I like this as a clear and internally-consistent feature description. It
describes ProcessContinuation and those timers which serve the same purpose as
ProcessContinuation.
On Fri, Feb 23, 2024 at 7:21 PM Robert Bradshaw via dev <dev@beam.apache.org>
wrote:
I can't think of a batch or streaming scenario where it would be correct to not
wait at least that long
The main reason we created timers: to take action in the absence of data. The archetypal
use case for processing time timers was/is "flush data from state if it has been
sitting there too long". For this use case, the right behavior for batch is to skip
the timer. It is actually basically incorrect to wait.
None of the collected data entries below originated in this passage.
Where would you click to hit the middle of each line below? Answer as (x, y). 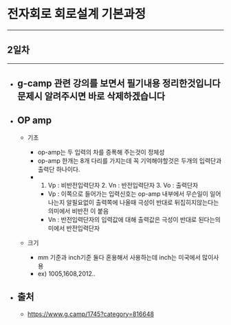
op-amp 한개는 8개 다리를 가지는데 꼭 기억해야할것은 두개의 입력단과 (130, 160)
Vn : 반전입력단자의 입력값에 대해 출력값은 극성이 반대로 (122, 219)
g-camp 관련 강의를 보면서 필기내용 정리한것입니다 (119, 83)
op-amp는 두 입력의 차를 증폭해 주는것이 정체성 (101, 152)
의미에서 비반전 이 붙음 (78, 211)
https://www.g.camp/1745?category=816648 (91, 314)
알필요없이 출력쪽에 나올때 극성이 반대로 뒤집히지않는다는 (143, 202)
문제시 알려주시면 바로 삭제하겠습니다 (91, 97)
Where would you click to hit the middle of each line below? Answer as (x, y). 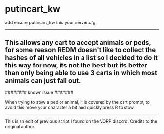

Good point calling out the distinction between "I need to wait in case
there's more data." and "I need to wait for something external." We
can't currently distinguish between the two, but a batch runner can
say something definitive about the first. Feels like we need a new
primitive (or at least new signaling information on our existing
primitive).
Runners signal end of data to a DoFn via (input) watermark. Is there a
need for additional information?
Yes, and I agree that watermarks/event timestamps are a much better
way to track data completeness (if possible).
Unfortunately processing timers don't specify if they're waiting for
additional data or external/environmental change, meaning we can't use
the (event time) watermark to determine whether they're safe to
trigger.
+1